WHAT THE TASK REQUIRES:
Print the data exactly as written, but leave out each picture.

^^^^^^^^

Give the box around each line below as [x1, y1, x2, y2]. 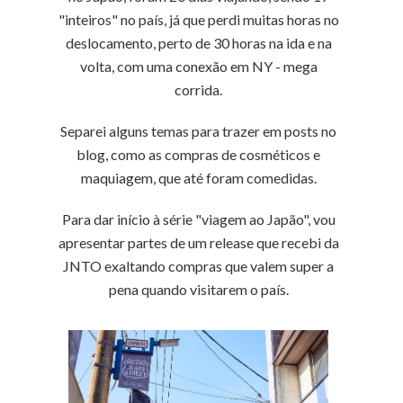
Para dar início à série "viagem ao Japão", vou [61, 210, 336, 228]
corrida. [175, 81, 223, 98]
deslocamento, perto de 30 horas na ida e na [65, 34, 332, 51]
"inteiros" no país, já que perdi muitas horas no [58, 11, 339, 28]
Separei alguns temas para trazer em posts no [60, 122, 337, 139]
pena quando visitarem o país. [108, 281, 289, 298]
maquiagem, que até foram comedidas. [80, 169, 317, 186]
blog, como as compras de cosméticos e [76, 146, 321, 163]
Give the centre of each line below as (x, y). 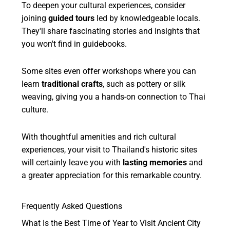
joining (35, 18)
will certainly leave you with (72, 163)
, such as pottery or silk (144, 84)
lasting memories (155, 163)
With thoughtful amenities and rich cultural (99, 137)
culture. (35, 110)
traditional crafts (72, 84)
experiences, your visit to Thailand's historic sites (110, 150)
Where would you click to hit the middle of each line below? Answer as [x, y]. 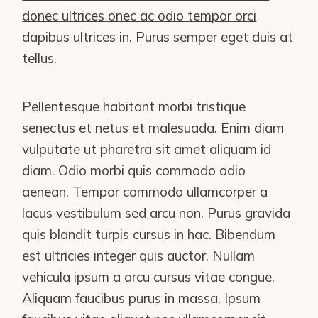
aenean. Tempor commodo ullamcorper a [145, 192]
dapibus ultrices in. [79, 37]
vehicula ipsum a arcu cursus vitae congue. [149, 277]
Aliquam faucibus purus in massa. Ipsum [142, 298]
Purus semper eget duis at [215, 37]
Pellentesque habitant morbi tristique [134, 106]
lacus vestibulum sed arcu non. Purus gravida [157, 213]
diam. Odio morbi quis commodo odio [134, 170]
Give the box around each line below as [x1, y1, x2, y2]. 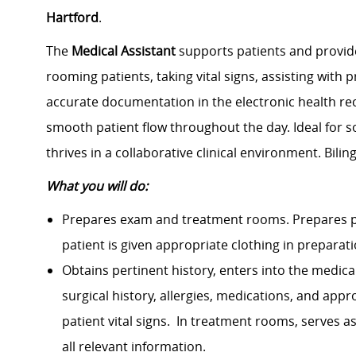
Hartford [46, 9, 99, 27]
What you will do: [46, 177, 148, 195]
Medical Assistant [72, 42, 176, 60]
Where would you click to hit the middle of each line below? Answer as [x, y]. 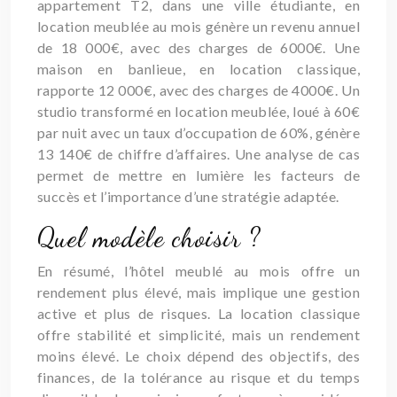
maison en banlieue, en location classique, [198, 69]
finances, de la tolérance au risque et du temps [198, 377]
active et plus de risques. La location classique [198, 313]
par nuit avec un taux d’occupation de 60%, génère [198, 132]
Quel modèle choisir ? [149, 237]
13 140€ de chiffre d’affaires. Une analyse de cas [198, 154]
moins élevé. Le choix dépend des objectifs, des [198, 356]
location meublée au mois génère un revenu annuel [198, 26]
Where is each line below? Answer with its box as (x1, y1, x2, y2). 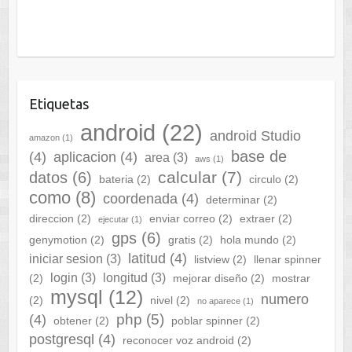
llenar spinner (253, 253, 321, 266)
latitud (127, 251, 166, 267)
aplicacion (53, 149, 116, 166)
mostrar (271, 272, 310, 285)
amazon (28, 133, 60, 143)
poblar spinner (170, 314, 243, 328)
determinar (205, 193, 260, 207)
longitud (102, 271, 148, 285)
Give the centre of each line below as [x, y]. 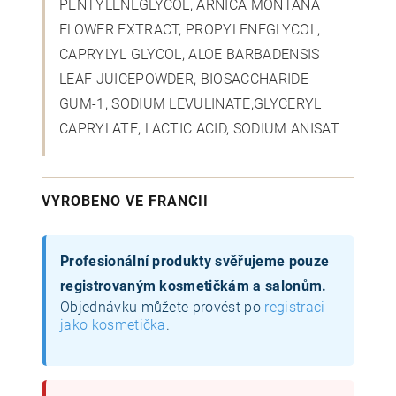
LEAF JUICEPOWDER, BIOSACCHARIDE [184, 79]
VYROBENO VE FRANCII [125, 201]
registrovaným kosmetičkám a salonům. [194, 286]
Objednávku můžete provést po [163, 307]
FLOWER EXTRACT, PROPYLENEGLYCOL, [190, 29]
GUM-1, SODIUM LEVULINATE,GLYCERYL [190, 103]
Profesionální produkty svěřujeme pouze [195, 261]
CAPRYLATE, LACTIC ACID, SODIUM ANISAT [199, 128]
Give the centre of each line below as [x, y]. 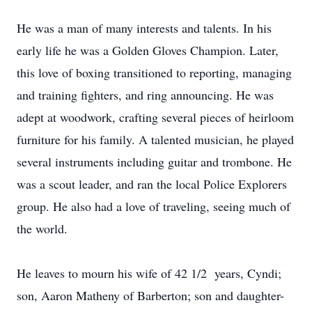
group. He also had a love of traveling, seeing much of [154, 206]
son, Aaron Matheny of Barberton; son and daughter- [150, 295]
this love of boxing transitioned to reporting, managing [154, 72]
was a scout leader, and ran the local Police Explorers [152, 184]
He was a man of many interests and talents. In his [144, 28]
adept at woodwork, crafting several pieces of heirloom [155, 117]
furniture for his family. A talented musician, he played [155, 139]
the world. [42, 228]
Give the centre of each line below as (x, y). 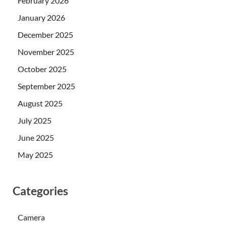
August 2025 (40, 103)
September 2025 (46, 86)
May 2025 (35, 155)
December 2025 (45, 35)
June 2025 (36, 138)
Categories (40, 191)
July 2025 (35, 121)
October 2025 (42, 69)
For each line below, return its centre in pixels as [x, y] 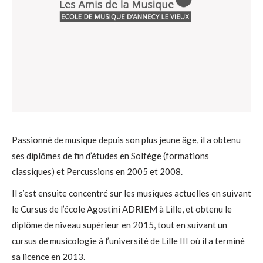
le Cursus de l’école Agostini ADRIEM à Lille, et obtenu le [122, 209]
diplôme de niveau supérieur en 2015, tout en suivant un [119, 225]
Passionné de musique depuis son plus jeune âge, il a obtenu [126, 140]
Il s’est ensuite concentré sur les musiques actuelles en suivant [131, 193]
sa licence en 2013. [48, 257]
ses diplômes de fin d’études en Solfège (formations [110, 156]
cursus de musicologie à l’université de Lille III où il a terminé [128, 241]
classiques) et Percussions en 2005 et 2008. [97, 171]
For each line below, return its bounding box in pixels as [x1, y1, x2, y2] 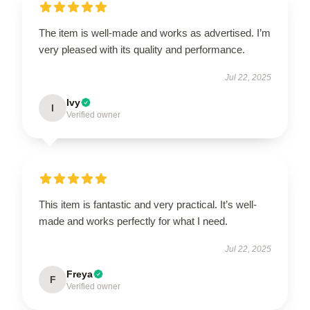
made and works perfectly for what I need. [39, 215, 230, 227]
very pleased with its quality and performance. [39, 43, 245, 55]
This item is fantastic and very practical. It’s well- [39, 198, 257, 210]
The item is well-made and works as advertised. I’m [39, 26, 271, 39]
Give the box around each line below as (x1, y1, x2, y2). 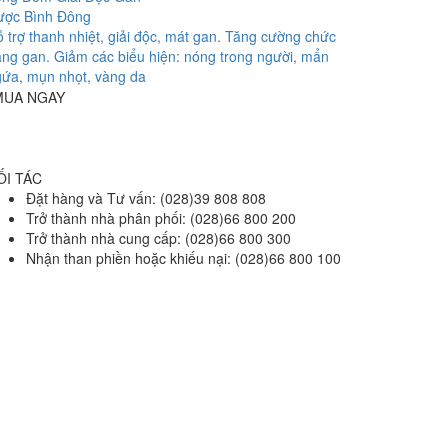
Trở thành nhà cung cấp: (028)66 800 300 (26, 228, 291, 249)
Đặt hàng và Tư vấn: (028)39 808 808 (26, 188, 266, 209)
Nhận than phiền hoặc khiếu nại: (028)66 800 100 (26, 248, 341, 269)
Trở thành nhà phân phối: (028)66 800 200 (26, 208, 296, 229)
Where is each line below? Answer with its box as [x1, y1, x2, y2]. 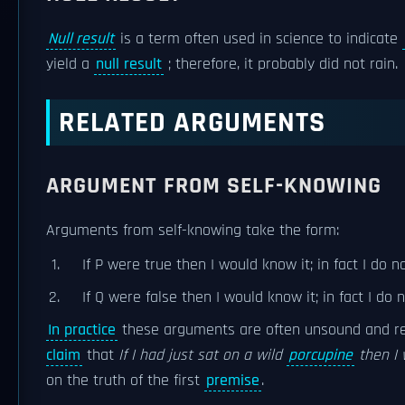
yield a [46, 54, 94, 74]
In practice [48, 320, 116, 340]
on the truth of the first [46, 371, 204, 391]
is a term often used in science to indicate [116, 29, 402, 49]
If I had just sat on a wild [118, 345, 287, 365]
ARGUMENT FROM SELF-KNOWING [46, 171, 381, 201]
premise [206, 371, 259, 391]
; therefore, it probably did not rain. [164, 54, 398, 74]

^^^^^^^^

ANSWER FOR THIS EXERCISE:
Give the box around each line below as [x1, y1, x2, y2]. 
Para dar início à série "viagem ao Japão", vou [61, 210, 336, 228]
corrida. [175, 81, 223, 98]
deslocamento, perto de 30 horas na ida e na [65, 34, 332, 51]
"inteiros" no país, já que perdi muitas horas no [58, 11, 339, 28]
Separei alguns temas para trazer em posts no [60, 122, 337, 139]
pena quando visitarem o país. [108, 281, 289, 298]
maquiagem, que até foram comedidas. [80, 169, 317, 186]
blog, como as compras de cosméticos e [76, 146, 321, 163]
Give the centre of each line below as (x, y). 
joining (35, 18)
will certainly leave you with (72, 163)
, such as pottery or silk (144, 84)
lasting memories (155, 163)
With thoughtful amenities and rich cultural (99, 137)
culture. (35, 110)
traditional crafts (72, 84)
experiences, your visit to Thailand's historic sites (110, 150)
Where would you click to hit the middle of each line below? Answer as [x, y]. 
aenean. Tempor commodo ullamcorper a [145, 192]
dapibus ultrices in. [79, 37]
vehicula ipsum a arcu cursus vitae congue. [149, 277]
Aliquam faucibus purus in massa. Ipsum [142, 298]
Purus semper eget duis at [215, 37]
Pellentesque habitant morbi tristique [134, 106]
lacus vestibulum sed arcu non. Purus gravida [157, 213]
diam. Odio morbi quis commodo odio [134, 170]
Give the box around each line below as [x1, y1, x2, y2]. 
Hartford [46, 9, 99, 27]
What you will do: [46, 177, 148, 195]
Medical Assistant [72, 42, 176, 60]
Where would you click to hit the middle of each line below? Answer as [x, y]. 
maison en banlieue, en location classique, [198, 69]
finances, de la tolérance au risque et du temps [198, 377]
active et plus de risques. La location classique [198, 313]
par nuit avec un taux d’occupation de 60%, génère [198, 132]
Quel modèle choisir ? [149, 237]
13 140€ de chiffre d’affaires. Une analyse de cas [198, 154]
moins élevé. Le choix dépend des objectifs, des [198, 356]
location meublée au mois génère un revenu annuel [198, 26]
Where is each line below? Answer with its box as (x1, y1, x2, y2). 
llenar spinner (253, 253, 321, 266)
latitud (127, 251, 166, 267)
aplicacion (53, 149, 116, 166)
mostrar (271, 272, 310, 285)
amazon (28, 133, 60, 143)
poblar spinner (170, 314, 243, 328)
determinar (205, 193, 260, 207)
longitud (102, 271, 148, 285)
Give the centre of each line below as [x, y]. 
LEAF JUICEPOWDER, BIOSACCHARIDE [184, 79]
VYROBENO VE FRANCII [125, 201]
registrovaným kosmetičkám a salonům. [194, 286]
Objednávku můžete provést po [163, 307]
FLOWER EXTRACT, PROPYLENEGLYCOL, [190, 29]
GUM-1, SODIUM LEVULINATE,GLYCERYL [190, 103]
Profesionální produkty svěřujeme pouze [195, 261]
CAPRYLATE, LACTIC ACID, SODIUM ANISAT [199, 128]
Give the centre of each line below as [x, y]. 
group. He also had a love of traveling, seeing much of [154, 206]
son, Aaron Matheny of Barberton; son and daughter- [150, 295]
this love of boxing transitioned to reporting, managing [154, 72]
was a scout leader, and ran the local Police Explorers [152, 184]
He was a man of many interests and talents. In his [144, 28]
adept at woodwork, crafting several pieces of heirloom [155, 117]
furniture for his family. A talented musician, he played [155, 139]
the world. [42, 228]
Give the centre of each line below as (x, y). 
August 2025 (40, 103)
September 2025 (46, 86)
May 2025 (35, 155)
December 2025 (45, 35)
June 2025 (36, 138)
Categories (40, 191)
July 2025 (35, 121)
October 2025 (42, 69)
For each line below, return its centre in pixels as [x, y] 
le Cursus de l’école Agostini ADRIEM à Lille, et obtenu le [122, 209]
diplôme de niveau supérieur en 2015, tout en suivant un [119, 225]
Passionné de musique depuis son plus jeune âge, il a obtenu [126, 140]
Il s’est ensuite concentré sur les musiques actuelles en suivant [131, 193]
sa licence en 2013. [48, 257]
ses diplômes de fin d’études en Solfège (formations [110, 156]
cursus de musicologie à l’université de Lille III où il a terminé [128, 241]
classiques) et Percussions en 2005 et 2008. [97, 171]
For each line below, return its bounding box in pixels as [x1, y1, x2, y2] 
made and works perfectly for what I need. [39, 215, 230, 227]
very pleased with its quality and performance. [39, 43, 245, 55]
This item is fantastic and very practical. It’s well- [39, 198, 257, 210]
The item is well-made and works as advertised. I’m [39, 26, 271, 39]
Give the box around each line below as (x1, y1, x2, y2). 
Trở thành nhà cung cấp: (028)66 800 300 (26, 228, 291, 249)
Đặt hàng và Tư vấn: (028)39 808 808 (26, 188, 266, 209)
Nhận than phiền hoặc khiếu nại: (028)66 800 100 (26, 248, 341, 269)
Trở thành nhà phân phối: (028)66 800 200 (26, 208, 296, 229)
Where is each line below? Answer with its box as [x1, y1, x2, y2]. 
yield a [46, 54, 94, 74]
In practice [48, 320, 116, 340]
on the truth of the first [46, 371, 204, 391]
is a term often used in science to indicate [116, 29, 402, 49]
If I had just sat on a wild [118, 345, 287, 365]
ARGUMENT FROM SELF-KNOWING [46, 171, 381, 201]
premise [206, 371, 259, 391]
; therefore, it probably did not rain. [164, 54, 398, 74]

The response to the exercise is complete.